## Dataset records
↓
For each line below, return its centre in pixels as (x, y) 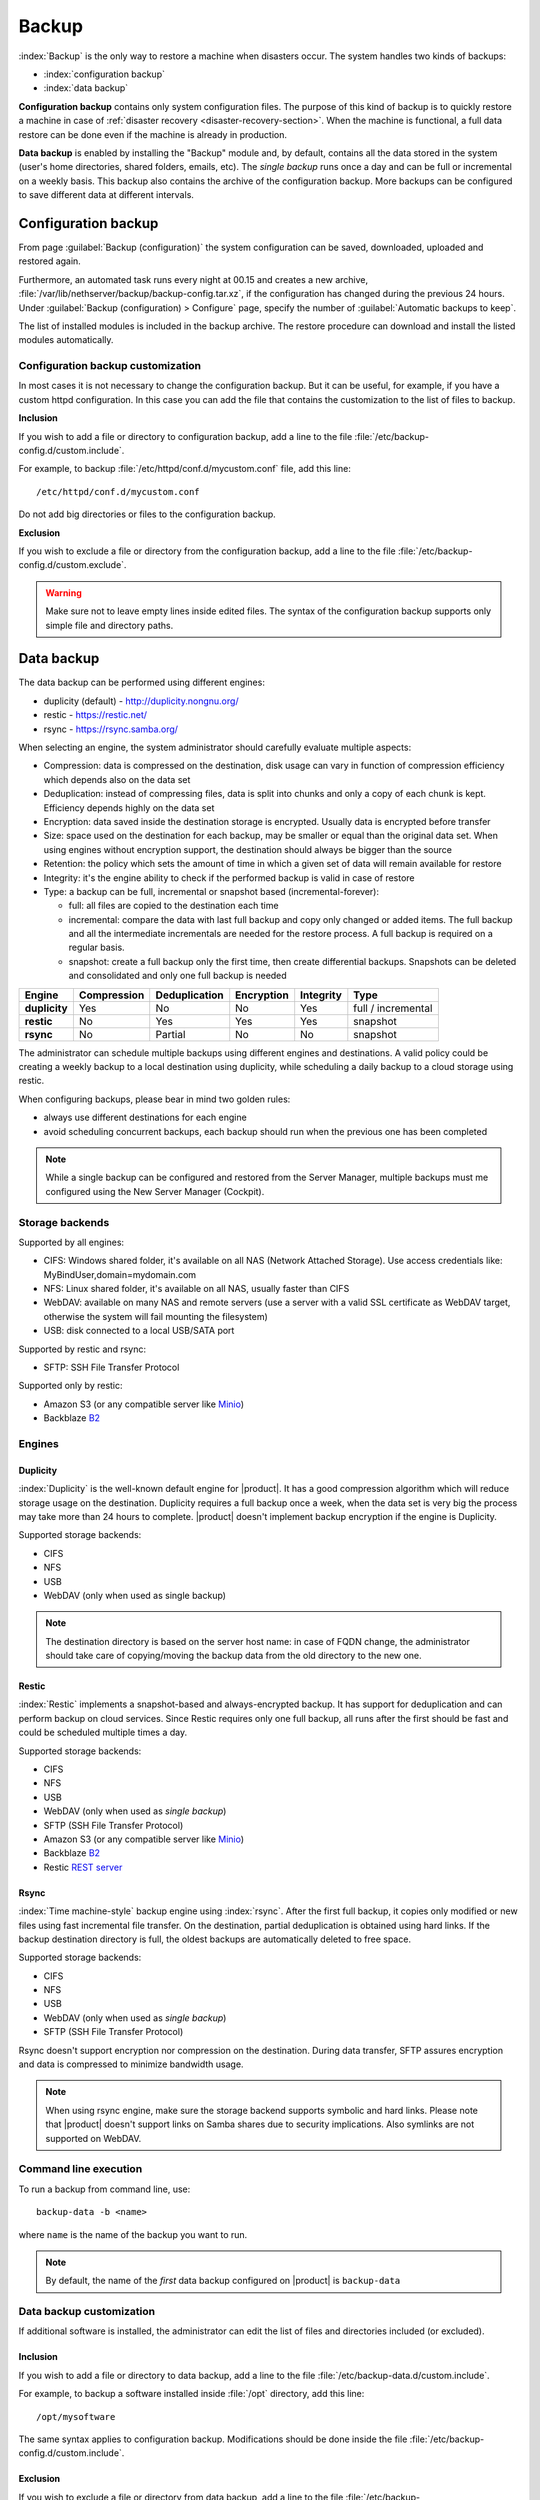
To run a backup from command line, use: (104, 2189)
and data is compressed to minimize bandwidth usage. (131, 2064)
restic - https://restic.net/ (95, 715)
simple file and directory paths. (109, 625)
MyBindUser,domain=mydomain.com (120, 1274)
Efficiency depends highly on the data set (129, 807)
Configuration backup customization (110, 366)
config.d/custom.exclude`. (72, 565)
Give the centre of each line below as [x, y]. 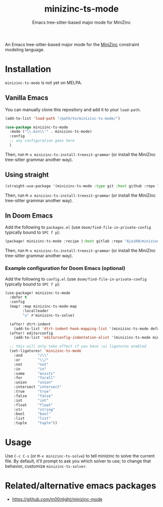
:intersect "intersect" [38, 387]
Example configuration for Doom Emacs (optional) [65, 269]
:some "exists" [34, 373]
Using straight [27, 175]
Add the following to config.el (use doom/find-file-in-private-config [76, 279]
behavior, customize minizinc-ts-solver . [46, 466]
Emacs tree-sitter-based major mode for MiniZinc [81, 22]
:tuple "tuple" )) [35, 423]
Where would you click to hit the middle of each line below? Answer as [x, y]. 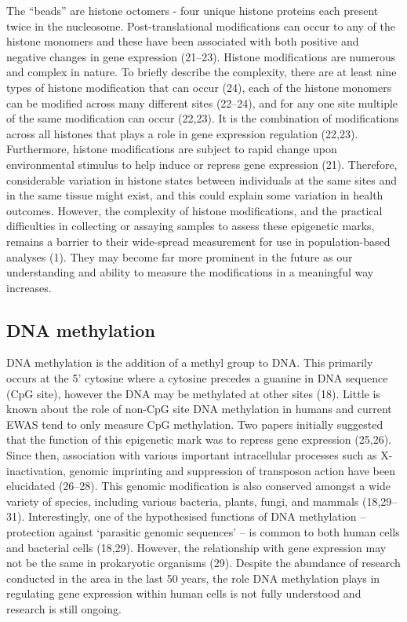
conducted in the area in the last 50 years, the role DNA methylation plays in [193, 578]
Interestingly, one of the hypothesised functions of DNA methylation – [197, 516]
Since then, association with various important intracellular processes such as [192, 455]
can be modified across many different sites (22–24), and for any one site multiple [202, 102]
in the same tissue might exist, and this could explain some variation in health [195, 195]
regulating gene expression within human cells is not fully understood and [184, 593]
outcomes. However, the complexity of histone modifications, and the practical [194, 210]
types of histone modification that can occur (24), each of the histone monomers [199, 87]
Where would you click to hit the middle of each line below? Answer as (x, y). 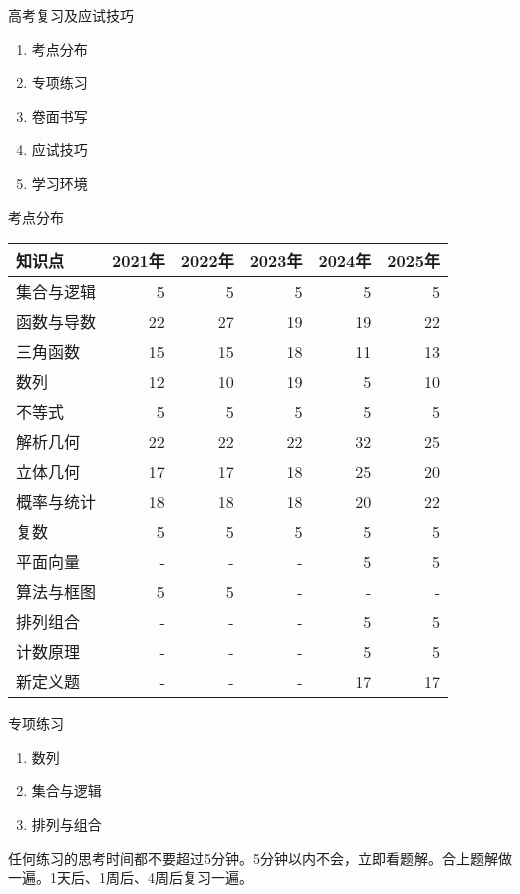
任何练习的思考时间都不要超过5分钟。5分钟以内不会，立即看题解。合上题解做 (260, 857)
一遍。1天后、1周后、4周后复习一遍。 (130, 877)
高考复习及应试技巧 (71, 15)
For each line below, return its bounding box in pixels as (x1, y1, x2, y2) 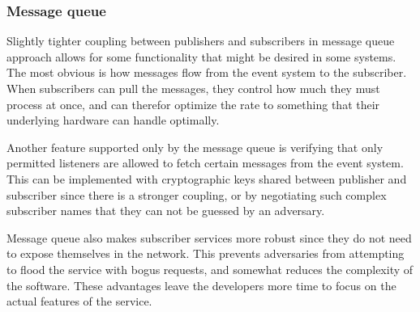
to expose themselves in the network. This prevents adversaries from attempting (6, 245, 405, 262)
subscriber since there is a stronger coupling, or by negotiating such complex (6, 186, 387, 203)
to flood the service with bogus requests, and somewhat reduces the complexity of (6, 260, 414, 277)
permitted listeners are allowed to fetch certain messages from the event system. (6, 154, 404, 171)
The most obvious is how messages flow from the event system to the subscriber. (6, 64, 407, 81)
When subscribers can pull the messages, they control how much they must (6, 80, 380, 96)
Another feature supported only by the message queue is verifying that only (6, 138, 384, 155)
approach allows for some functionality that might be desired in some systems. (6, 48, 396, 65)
↑
↓
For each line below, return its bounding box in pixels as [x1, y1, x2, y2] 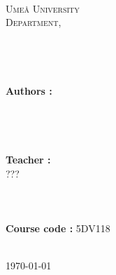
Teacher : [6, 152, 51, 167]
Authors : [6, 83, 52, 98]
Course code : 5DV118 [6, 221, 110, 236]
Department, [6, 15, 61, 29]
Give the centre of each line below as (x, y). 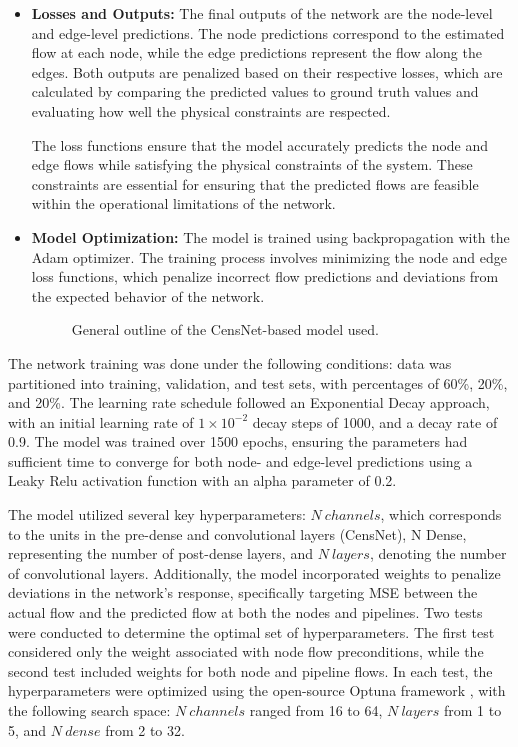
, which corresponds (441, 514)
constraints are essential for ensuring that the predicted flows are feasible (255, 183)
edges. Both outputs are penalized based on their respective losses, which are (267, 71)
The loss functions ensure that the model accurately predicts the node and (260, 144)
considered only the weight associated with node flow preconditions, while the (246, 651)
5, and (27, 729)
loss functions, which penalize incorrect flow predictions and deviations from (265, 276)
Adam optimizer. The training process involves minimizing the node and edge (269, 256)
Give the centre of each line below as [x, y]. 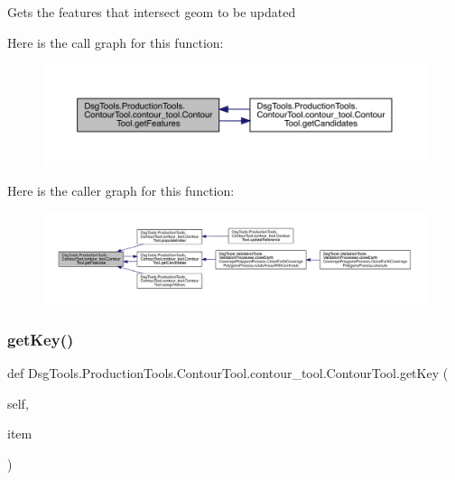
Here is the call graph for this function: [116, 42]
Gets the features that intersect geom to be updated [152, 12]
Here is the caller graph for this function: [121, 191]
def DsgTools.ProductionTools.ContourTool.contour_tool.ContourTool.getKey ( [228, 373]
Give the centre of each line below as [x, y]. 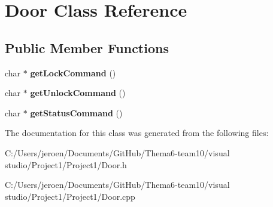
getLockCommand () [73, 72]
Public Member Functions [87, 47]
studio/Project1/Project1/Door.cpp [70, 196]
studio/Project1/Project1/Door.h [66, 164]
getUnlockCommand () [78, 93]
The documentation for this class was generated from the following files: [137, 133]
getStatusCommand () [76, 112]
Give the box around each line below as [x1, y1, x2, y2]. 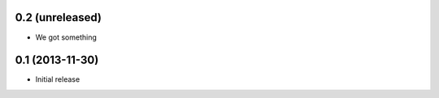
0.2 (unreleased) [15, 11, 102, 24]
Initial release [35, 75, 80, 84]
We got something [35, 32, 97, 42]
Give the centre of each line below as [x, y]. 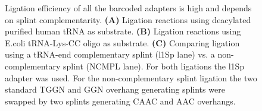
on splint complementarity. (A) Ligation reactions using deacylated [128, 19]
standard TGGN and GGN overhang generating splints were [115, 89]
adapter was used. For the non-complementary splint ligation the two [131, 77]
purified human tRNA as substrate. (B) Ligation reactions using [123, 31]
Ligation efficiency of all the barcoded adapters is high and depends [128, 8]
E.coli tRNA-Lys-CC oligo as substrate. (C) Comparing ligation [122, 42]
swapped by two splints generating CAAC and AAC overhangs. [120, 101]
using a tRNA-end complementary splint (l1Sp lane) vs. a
↑
## TASK DETAILS
With the pictures omitted, copy the entries above exactly from the line containing "behavior, customize minizinc-ts-solver" through the line containing "Interestingly, one of", both lines included.

## WRITTEN RESPONSE
behavior, customize minizinc-ts-solver . [46, 466]
Emacs tree-sitter-based major mode for MiniZinc [81, 22]
:tuple "tuple" )) [35, 423]
Where would you click to hit the middle of each line below? Answer as [x, y]. 
conducted in the area in the last 50 years, the role DNA methylation plays in [193, 578]
Interestingly, one of the hypothesised functions of DNA methylation – [197, 516]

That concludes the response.